PHILADELPHIA (May 18, 2021)—Data from a new study by researchers at Fox Chase Cancer show that avapritinib, a platelet-derived growth factor receptor A (PDGFRA) inhibitor, has a “clinically meaningful benefit” for the treatment of gastrointestinal stromal tumors (GIST) with PDGFRA D842V mutations.
According to lead author Margaret von Mehren, MD, chief of the Division of Sarcoma Medical Oncology and professor in the Department of Hematology/Oncology at Fox Chase, PDGFRA mutations occur in about 10% to 15% of GISTs and D842V is the most common PDGFRA mutation.
“Until the Food and Drug Administration approval of avapritinib, we did not have a drug that was effective against this mutation,” von Mehren said. “If these patients had their disease return, we had no real therapeutic options apart from attempting surgery or enrolling in a clinical trial.”
She and her colleagues conducted the retrospective study in patients with unresectable or metastatic PDGFRA D842V mutations and compared their outcomes to those enrolled in the recently published NAVIGATOR trial. They compared the efficacy of avapritinib with that of several other previously approved tyrosine kinase inhibitors (TKIs) that have been shown to lack activity against this mutation.
The study included 56 patients treated with avapritinib in NAVIGATOR and 19 patients treated with other TKIs. The median overall survival for patients treated with avapritinib was not reached; patients treated with other TKIs had a median overall survival of 12.6 months. The overall survival rate at 6 and 48 months was 100% and 63% for avapritinib, and 56% and 17% for the other TKIs.
Adjusted and unadjusted progression-free survival rates were also longer for patients treated with avapritinib, the data showed.
“We are never going to be able to do a randomized trial in patients with this specific mutation because it occurs in such a small number of patients and because information suggests that these other drugs do not work,” von Mehren said. “This study was another way to provide context to the outcomes we are seeing with avapritinib.”

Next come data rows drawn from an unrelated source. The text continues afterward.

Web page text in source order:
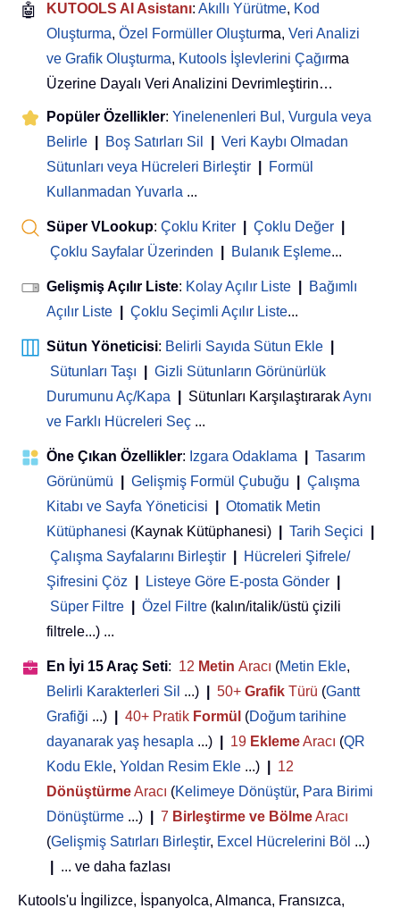
🤖 KUTOOLS AI Asistanı: Akıllı Yürütme, Kod
Oluşturma, Özel Formüller Oluşturma, Veri Analizi
ve Grafik Oluşturma, Kutools İşlevlerini Çağırma
Üzerine Dayalı Veri Analizini Devrimleştirin…
Popüler Özellikler: Yinelenenleri Bul, Vurgula veya
Belirle
Boş Satırları Sil
Veri Kaybı Olmadan
Sütunları veya Hücreleri Birleştir
Formül
Kullanmadan Yuvarla ...
Süper VLookup: Çoklu Kriter Çoklu Değer
Çoklu Sayfalar Üzerinden
Bulanık Eşleme...
Gelişmiş Açılır Liste: Kolay Açılır Liste
Bağımlı
Açılır Liste
Çoklu Seçimli Açılır Liste...
Sütun Yöneticisi: Belirli Sayıda Sütun Ekle
Sütunları Taşı
Gizli Sütunların Görünürlük
Durumunu Aç/Kapa
Sütunları KarşılaştırarakAynı
ve Farklı Hücreleri Seç ...
Öne Çıkan Özellikler: Izgara Odaklama
Tasarım
Görünümü
Gelişmiş Formül Çubuğu
Çalışma
Kitabı ve Sayfa Yöneticisi
Otomatik Metin
Kütüphanesi (Kaynak Kütüphanesi) Tarih Seçici
Çalışma Sayfalarını Birleştir
Hücreleri Şifrele/
Şifresini Çöz
Listeye Göre E-posta Gönder
Süper Filtre
Özel Filtre (kalın/italik/üstü çizili
filtrele...) ...
En İyi 15 Araç Seti: 12 Metin Aracı (Metin Ekle,
Belirli Karakterleri Sil ...) 50+ Grafik Türü (Gantt
Grafiği ...) 40+ Pratik Formül (Doğum tarihine
dayanarak yaş hesapla ...) 19 EklemeAracı (QR
Kodu Ekle, Yoldan Resim Ekle ...)
12
DönüştürmeAracı (Kelimeye Dönüştür, Para Birimi
Dönüştürme ...) 7 Birleştirme ve BölmeAracı
(Gelişmiş Satırları Birleştir, Excel Hücrelerini Böl ...)
... ve daha fazlası
Kutools'u İngilizce, İspanyolca, Almanca, Fransızca,
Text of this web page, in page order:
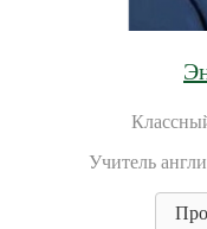
Учитель
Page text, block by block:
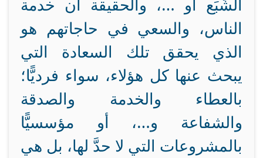
الشِّبَع أو …، والحقيقة أن خدمة
الناس، والسعي في حاجاتهم هو
الذي يحقق تلك السعادة التي
يبحث عنها كل هؤلاء، سواء فرديًّا؛
بالعطاء والخدمة والصدقة
والشفاعة و…، أو مؤسسيًّا
بالمشروعات التي لا حدَّ لها، بل هي
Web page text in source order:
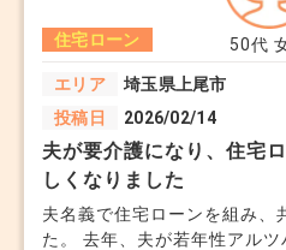
今回のご相談で一つ感じる
を事前にしっかり説明さ
いう点です。
50代
住宅ローン
エリア
埼玉県上尾市
投稿日
2026/02/14
夫が要介護になり、住宅
しくなりました
夫名義で住宅ローンを組み、
た。 去年、夫が若年性アル
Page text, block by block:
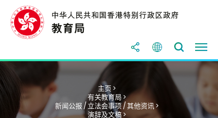
主页 >
有关教育局 >
新闻公报 / 立法会事项 / 其他资讯 >
演辞及文稿 >
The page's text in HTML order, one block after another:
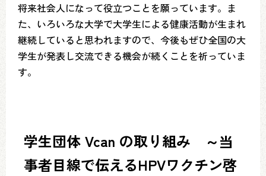
将来社会人になって役立つことを願っています。ま
た、いろいろな大学で大学生による健康活動が生まれ
継続していると思われますので、今後もぜひ全国の大
学生が発表し交流できる機会が続くことを祈っていま
す。
学生団体 Vcan の取り組み ～当
事者目線で伝えるHPVワクチン啓
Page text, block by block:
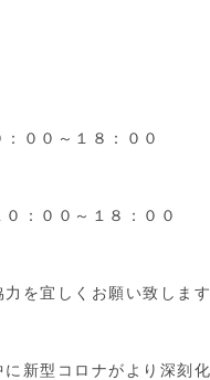
０～１８：００
００～１８：００
を宜しくお願い致します
に新型コロナがより深刻
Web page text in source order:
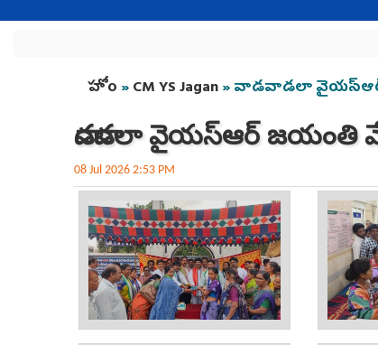
You are here
హోం »CM YS Jagan» వాడవాడలా వైయ‌స్ఆర్
వాడవాడలా వైయ‌స్ఆర్ జ‌యంతి
08 Jul 2026 2:53 PM
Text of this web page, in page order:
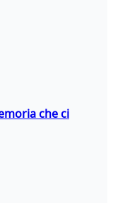
che ci
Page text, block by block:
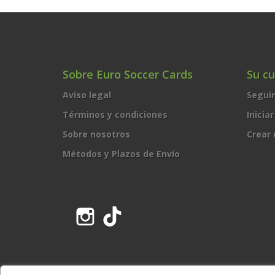
Sobre Euro Soccer Cards
Aviso legal
Términos y condiciones
Sobre nosotros
Métodos y Plazos de Envío
Su
Crear
Instagram
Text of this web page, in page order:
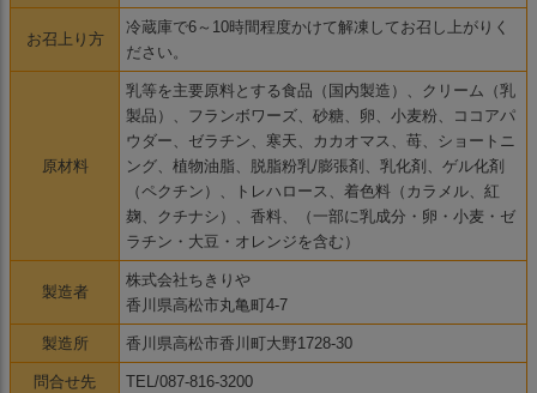
お召上り方
冷蔵庫で6～10時間程度かけて解凍してお召し上がりく
ださい。
原材料
乳等を主要原料とする食品（国内製造）、クリーム（乳
製品）、フランボワーズ、砂糖、卵、小麦粉、ココアパ
ウダー、ゼラチン、寒天、カカオマス、苺、ショートニ
ング、植物油脂、脱脂粉乳/膨張剤、乳化剤、ゲル化剤
（ペクチン）、トレハロース、着色料（カラメル、紅
麹、クチナシ）、香料、（一部に乳成分・卵・小麦・ゼ
ラチン・大豆・オレンジを含む）
製造者
株式会社ちきりや
香川県高松市丸亀町4-7
製造所 香川県高松市香川町大野1728-30
問合せ先
TEL/087-816-3200

She said that in the most recently published NAVIGATOR results, the median progression-free survival was nearly three years and the median overall survival was not yet reached.
“Our data demonstrated that there is truly a clinically meaningful benefit to this drug compared with the benefit derived from other drugs, even among what is likely a group of patients with potentially more severe disease,” von Mehren said.
Even acknowledging some of the limitations inherent in a retrospective study, this analysis should help confirm that avapritinib provides meaningful, durable disease control for patients with PDGFRA D842V mutations.
The study, “Clinical Efficacy Comparison of Avapritinib With Other Tyrosine Kinase Inhibitors in Gastrointestinal Stromal Tumors with PDGFRA D842V Mutation: A Retrospective Analysis of Clinical Trial and Real-World Data,” was published in BMC Cancer.